BEGIN

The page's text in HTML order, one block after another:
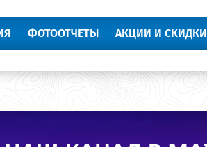
ФОТООТЧЕТЫ АКЦИИ И СКИДКИ
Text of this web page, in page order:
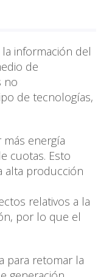
información del
de
no
de tecnologías,
energía
cuotas. Esto
alta producción
relativos a la
por lo que el
para retomar la
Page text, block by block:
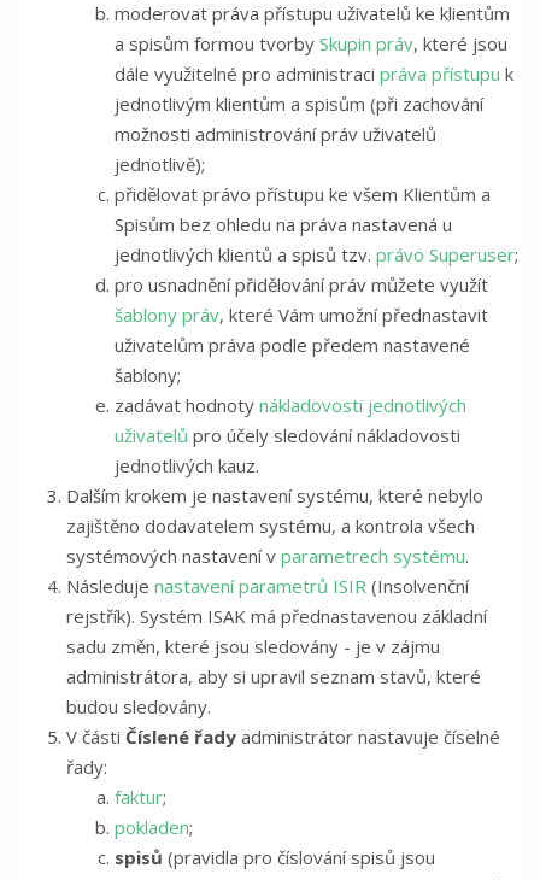
moderovat práva přístupu uživatelů ke klientům
a spisům formou tvorby Skupin práv, které jsou
dále využitelné pro administraci práva přístupu k
jednotlivým klientům a spisům (při zachování
možnosti administrování práv uživatelů
jednotlivě);
přidělovat právo přístupu ke všem Klientům a
Spisům bez ohledu na práva nastavená u
jednotlivých klientů a spisů tzv. právo Superuser;
pro usnadnění přidělování práv můžete využít
šablony práv, které Vám umožní přednastavit
uživatelům práva podle předem nastavené
šablony;
zadávat hodnoty nákladovosti jednotlivých
uživatelů pro účely sledování nákladovosti
jednotlivých kauz.
Dalším krokem je nastavení systému, které nebylo
zajištěno dodavatelem systému, a kontrola všech
systémových nastavení v parametrech systému.
Následuje nastavení parametrů ISIR (Insolvenční
rejstřík). Systém ISAK má přednastavenou základní
sadu změn, které jsou sledovány - je v zájmu
administrátora, aby si upravil seznam stavů, které
budou sledovány.
V části Číslené řady administrátor nastavuje číselné
řady:
faktur;
pokladen;
spisů (pravidla pro číslování spisů jsou
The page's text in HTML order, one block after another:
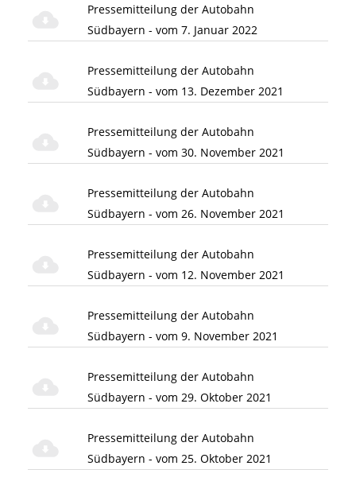
Pressemitteilung der Autobahn
Südbayern - vom 7. Januar 2022
Pressemitteilung der Autobahn
Südbayern - vom 13. Dezember 2021
Pressemitteilung der Autobahn
Südbayern - vom 30. November 2021
Pressemitteilung der Autobahn
Südbayern - vom 26. November 2021
Pressemitteilung der Autobahn
Südbayern - vom 12. November 2021
Pressemitteilung der Autobahn
Südbayern - vom 9. November 2021
Pressemitteilung der Autobahn
Südbayern - vom 29. Oktober 2021
Pressemitteilung der Autobahn
Südbayern - vom 25. Oktober 2021
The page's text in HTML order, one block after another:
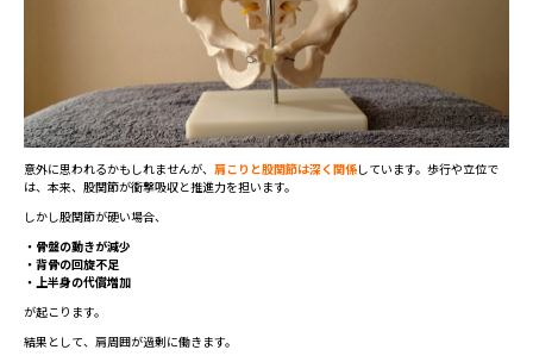
意外に思われるかもしれませんが、 肩こりと股関節は深く関係しています。歩行や立位で
は、本来、股関節が衝撃吸収と推進力を担います。
しかし股関節が硬い場合、
・骨盤の動きが減少
・背骨の回旋不足
・上半身の代償増加
が起こります。
結果として、肩周囲が過剰に働きます。
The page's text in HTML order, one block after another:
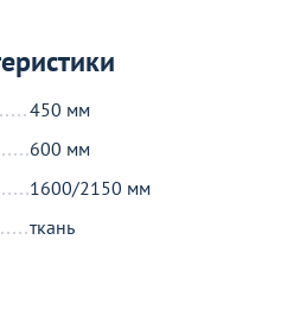
450 мм
600 мм
1600/2150 мм
ткань
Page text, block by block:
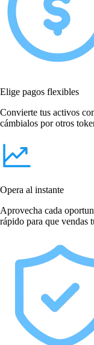
Elige pagos flexibles
Convierte tus activos
cámbialos por otros
Opera al instante
Aprovecha cada
rápido para que vendas
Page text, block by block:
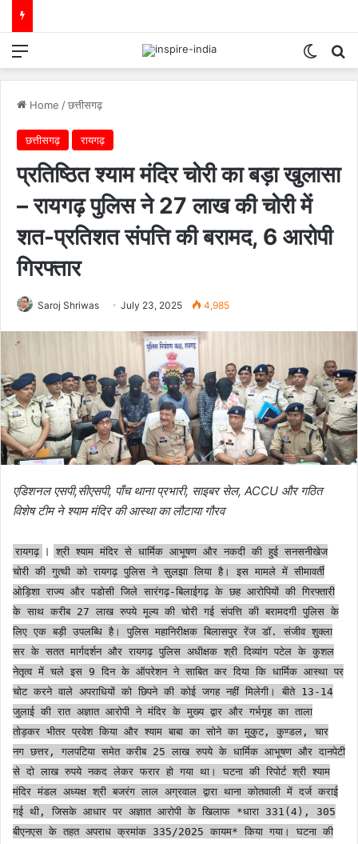
Menu
Home /छत्तीसगढ़
छत्तीसगढ़ रायगढ़
प्रतिष्ठित श्याम मंदिर चोरी का बड़ा खुलासा
– रायगढ़ पुलिस ने 27 लाख की चोरी में
शत-प्रतिशत संपत्ति की बरामद, 6 आरोपी
गिरफ्तार
Saroj Shriwas July 23, 2025 4,985
एडिशनल एसपी,सीएसपी, पाँच थाना प्रभारी, साइबर सेल, ACCU और गठित
विशेष टीम ने श्याम मंदिर की आस्था का लौटाया गौरव
रायगढ़ ।
श्री श्याम मंदिर से धार्मिक आभूषण और नकदी की हुई सनसनीखेज
चोरी की गुत्थी को रायगढ़ पुलिस ने सुलझा लिया है। इस मामले में सीमावर्ती
ओड़िशा राज्य और पडोसी जिले सारंगढ़-बिलाईगढ़ के छह आरोपियों की गिरफ्तारी
के साथ करीब 27 लाख रुपये मूल्य की चोरी गई संपत्ति की बरामदगी पुलिस के
लिए एक बड़ी उपलब्धि है। पुलिस महानिरीक्षक बिलासपुर रेंज डॉ. संजीव शुक्ला
सर के सतत मार्गदर्शन और रायगढ़ पुलिस अधीक्षक श्री दिव्यांग पटेल के कुशल
नेतृत्व में चले इस 9 दिन के ऑपरेशन ने साबित कर दिया कि धार्मिक आस्था पर
चोट करने वाले अपराधियों को छिपने की कोई जगह नहीं मिलेगी। बीते 13-14
जुलाई की रात अज्ञात आरोपी ने मंदिर के मुख्य द्वार और गर्भगृह का ताला
तोड़कर भीतर प्रवेश किया और श्याम बाबा का सोने का मुकुट, कुण्डल, चार
नग छत्तर, गलपटिया समेत करीब 25 लाख रुपये के धार्मिक आभूषण और दानपेटी
से दो लाख रुपये नकद लेकर फरार हो गया था। घटना की रिपोर्ट श्री श्याम
मंदिर मंडल अध्यक्ष श्री बजरंग लाल अग्रवाल द्वारा थाना कोतवाली में दर्ज कराई
गई थी, जिसके आधार पर अज्ञात आरोपी के खिलाफ *धारा 331(4), 305
बीएनएस के तहत अपराध क्रमांक 335/2025 कायम* किया गया। घटना की
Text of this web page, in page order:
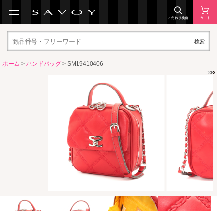
検索
ホーム > ハンドバッグ > SM19410406

END

**TRY IT**.
Go back to the entries above and restate word for word every line from the first through the one that contains "Südbayern - vom 25. Oktober 2021", leaving the pictures behind.

**TASK RESULT**.
The page's text in HTML order, one block after another:
ФОТООТЧЕТЫ АКЦИИ И СКИДКИ
Text of this web page, in page order:
información del
de
no
de tecnologías,
energía
cuotas. Esto
alta producción
relativos a la
por lo que el
para retomar la
Page text, block by block:
moderovat práva přístupu uživatelů ke klientům
a spisům formou tvorby Skupin práv, které jsou
dále využitelné pro administraci práva přístupu k
jednotlivým klientům a spisům (při zachování
možnosti administrování práv uživatelů
jednotlivě);
přidělovat právo přístupu ke všem Klientům a
Spisům bez ohledu na práva nastavená u
jednotlivých klientů a spisů tzv. právo Superuser;
pro usnadnění přidělování práv můžete využít
šablony práv, které Vám umožní přednastavit
uživatelům práva podle předem nastavené
šablony;
zadávat hodnoty nákladovosti jednotlivých
uživatelů pro účely sledování nákladovosti
jednotlivých kauz.
Dalším krokem je nastavení systému, které nebylo
zajištěno dodavatelem systému, a kontrola všech
systémových nastavení v parametrech systému.
Následuje nastavení parametrů ISIR (Insolvenční
rejstřík). Systém ISAK má přednastavenou základní
sadu změn, které jsou sledovány - je v zájmu
administrátora, aby si upravil seznam stavů, které
budou sledovány.
V části Číslené řady administrátor nastavuje číselné
řady:
faktur;
pokladen;
spisů (pravidla pro číslování spisů jsou
The page's text in HTML order, one block after another:
Pressemitteilung der Autobahn
Südbayern - vom 7. Januar 2022
Pressemitteilung der Autobahn
Südbayern - vom 13. Dezember 2021
Pressemitteilung der Autobahn
Südbayern - vom 30. November 2021
Pressemitteilung der Autobahn
Südbayern - vom 26. November 2021
Pressemitteilung der Autobahn
Südbayern - vom 12. November 2021
Pressemitteilung der Autobahn
Südbayern - vom 9. November 2021
Pressemitteilung der Autobahn
Südbayern - vom 29. Oktober 2021
Pressemitteilung der Autobahn
Südbayern - vom 25. Oktober 2021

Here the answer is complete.